Slightly provocative question, but are you sure that byte-scale shadow
memory is a good fit? It might be, depending on the rest of the design
(more below). A possible alternative is to maintain metadata only at
allocation granularity... my approach does this, and it helps keep the
overhead pretty low in time and space, with two caveats. One is about
checking casts, not dereferences (more below); the other is needing more
complex run-time machinery to understand what "allocations" are.
(However, that has a ton of other applications, so I believe it's very
good value.)

> When
> accessing data of B bytes, 2*B bits of shadow memory can be used. Thus,
> we'll get 2 bits for a one-byte type, 4 bits for a two-byte type, etc.
> Moreover, we need appropriate holes in the encoding space so that no
> type has a shadow encoding that overlaps with an aligned part of a
> larger type's encoding. For example, we need to detect:
>
>   double f = ...; return *(int*) &f; // We should catch this.
>
> We might use the following encoding. The idea is that the common case,
> for which we need a reasonable fast path, is that type types are exactly
> equal. For this case, we want a simple comparison of the shadow type
> encodings to be sufficient to validate the access. For cases where the
> encodings don't match (and isn't zero to indicate an unknown type), or
> for which there is no direct encoding for the access type, a slow path
> must be used. All of this assumes that we're validating the the pointer
> alignment first, and then checking the type encodings.
> 
> 1 Byte:
> 00 = 0  = unknown type
> 01 = 1 = hole
> 10 = 2 = hole
> 11 = 3  = all one-byte types (slow path, see note later on this)
> 
> 2 Bytes:
> 0000 = 0 = unknown type
> 0101 = 5 = short
> 0110 = 6 = hole (A)
> 0111 = 7 = wchar_t (under some ABIs)
> 1001 = 9 = hole (B)
> 1010 = 10 = hole (C)
> 1011 = 11 = char16_t
> 1111 = 15 = all other types (slow path)
>
> It is important here to have wchar_t have a direct encoding here because
> wchar_t is two bytes on Windows, and moreover, wchar_t is very commonly
> used on Windows. The partial encoding overlap of wchar_t (i.e. 0111)
> with the 11 one-byte-type encoding works because 11 always indicates a
> slow-path check.
> 
> 4 Bytes:
> 0000 0000 = 0 = unknown type
> A A = int
> A B = float
> B A  = pointer (under some ABIs)
> B B = long (under some ABIs)
> A 1111 = wchar_t (under some ABIs)
> B 1111 = char32_t
> A C = hole (D)
> C A = hole (E)
> B C = hole (F)
> C B = hole (G)
> C C = hole (H)
> 1111 1111 = 255 = all other types (slow path)
> 
> 8 Bytes:
> 0000 0000 0000 0000 = 0 = unknown type
> D D = double
> D E = long (under some ABIs)
> E D = long long (under some ABIs)
> E E = long double (under some ABIs)
> D F = pointer (under some ABIs)
> F D = hole (I)
> E F = hole (J)
> F E = hole
> F F = hole
> ...
> 1111 1111 1111 1111 = 65535 = all other types
> 
> 16 Bytes:
> 0 = unknown type
> | | = __int128_t
> I J = long long (under some ABIs)
> J I = long double (under some ABIs)
> J J = hole
> ...
> -1 = all other types

Just so I'm understanding: is this talking about shadowing memory with
its "leaf" type only, or with its "top-level" type? So if I have, say,
the following usually-64-bit type:

struct compound { int x; float y; }

... would we paint the shadow area with an alternating pattern of int
(0110 0110) and floats (0110 1001)? Or would we be using the "all other
types" thing since the memory is actually "compound"?

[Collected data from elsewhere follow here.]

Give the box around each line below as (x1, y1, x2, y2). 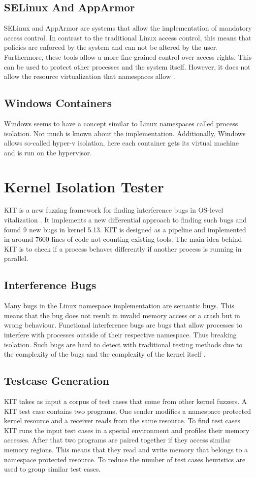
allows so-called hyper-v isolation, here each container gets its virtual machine (4, 138, 239, 148)
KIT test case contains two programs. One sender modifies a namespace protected (4, 405, 251, 416)
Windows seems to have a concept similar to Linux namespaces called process (4, 118, 238, 128)
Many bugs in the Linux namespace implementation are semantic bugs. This (4, 300, 234, 311)
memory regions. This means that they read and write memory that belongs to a (4, 444, 248, 454)
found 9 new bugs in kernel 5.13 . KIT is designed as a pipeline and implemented (4, 224, 246, 234)
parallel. (4, 253, 29, 263)
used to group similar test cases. (4, 464, 101, 474)
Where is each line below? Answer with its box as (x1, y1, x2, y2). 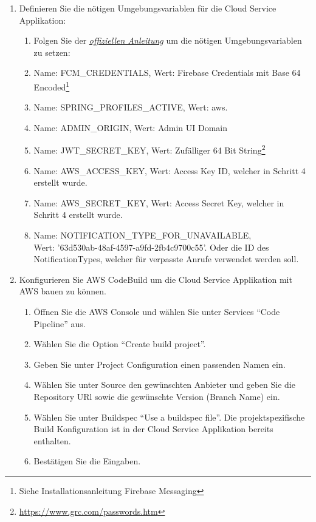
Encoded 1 (33, 78, 70, 93)
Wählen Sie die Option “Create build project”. (33, 337, 206, 350)
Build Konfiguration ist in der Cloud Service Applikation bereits (33, 422, 273, 435)
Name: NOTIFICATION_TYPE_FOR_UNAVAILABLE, (33, 229, 252, 242)
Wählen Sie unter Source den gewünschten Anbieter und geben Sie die (33, 378, 295, 391)
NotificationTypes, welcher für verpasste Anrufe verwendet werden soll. (33, 253, 299, 265)
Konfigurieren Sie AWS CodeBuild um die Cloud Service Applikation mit (19, 273, 292, 285)
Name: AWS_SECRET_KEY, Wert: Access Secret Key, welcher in (33, 196, 284, 209)
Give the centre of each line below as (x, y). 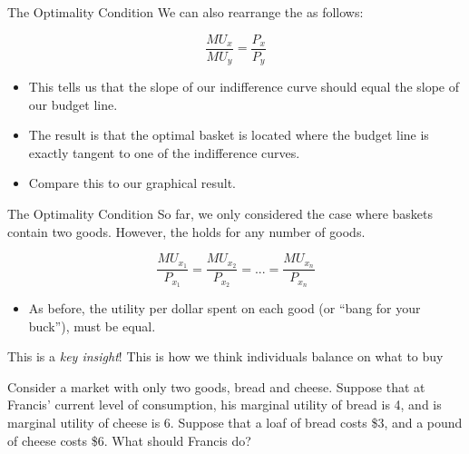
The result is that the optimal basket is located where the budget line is (229, 135)
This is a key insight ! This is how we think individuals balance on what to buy (225, 356)
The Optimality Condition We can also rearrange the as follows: (186, 12)
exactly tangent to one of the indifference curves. (164, 152)
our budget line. (73, 104)
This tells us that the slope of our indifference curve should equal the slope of (244, 87)
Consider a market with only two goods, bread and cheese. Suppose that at (216, 386)
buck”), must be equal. (92, 326)
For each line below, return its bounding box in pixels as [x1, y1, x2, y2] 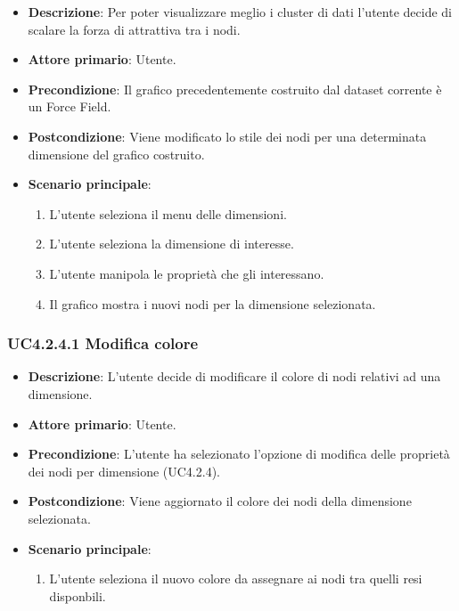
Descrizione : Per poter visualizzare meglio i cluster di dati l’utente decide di [28, 3, 452, 20]
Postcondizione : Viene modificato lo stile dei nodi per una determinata [28, 126, 427, 145]
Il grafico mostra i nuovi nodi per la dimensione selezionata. [49, 294, 376, 313]
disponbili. [49, 586, 106, 605]
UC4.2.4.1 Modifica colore [7, 332, 199, 354]
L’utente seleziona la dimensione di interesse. [49, 234, 294, 253]
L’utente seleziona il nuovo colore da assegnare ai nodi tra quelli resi [49, 569, 422, 588]
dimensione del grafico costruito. [28, 144, 205, 163]

> For pointers, this scheme would consider all pointers to be the same
> (regardless of pointee type). Doing otherwise would mostly requiring
> putting pointer-type checking on the slow path (i.e. access via a
> pointer pointer), and that could add considerable overhead. We might,
> however, split out function pointers from other pointers. We could
> provide a compile-time option to control the granularity of pointer-type
> checks.

Aha, the pointers-to-pointers problem. Treating all pointers the same 
feels like a mistake because, say, aliasing a T* through a void** is 
often done and really quite useful, whereas aliasing a T* through an 
arbitrary S** is probably a bug. That said, maybe the former only 
belongs in -fno-strict-aliasing code (it's technically UB), in which 
case better to catch it. (Does LLVM exploit this UB?)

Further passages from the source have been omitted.